*Exercise prompt*. Repeat all entries word for word; skip images.

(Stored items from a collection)

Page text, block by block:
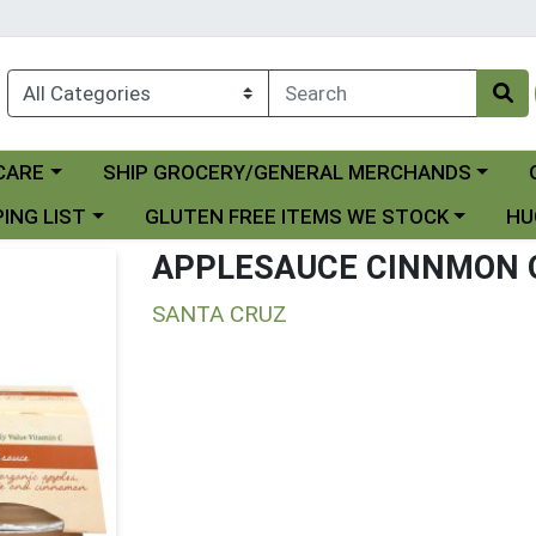
Choose a category menu
SHIP GROCERY/GENERAL MERCHANDS
LIST Choose a category menu
GLUTEN FREE ITEMS WE STOCK
APPLESAUCE CINNMON
SANTA CRUZ

*Reply*.
Page text, block by block:
Choose a category menu
SHIP GROCERY/GENERAL MERCHANDS
LIST Choose a category menu
GLUTEN FREE ITEMS WE STOCK
APPLESAUCE CINNMON
SANTA CRUZ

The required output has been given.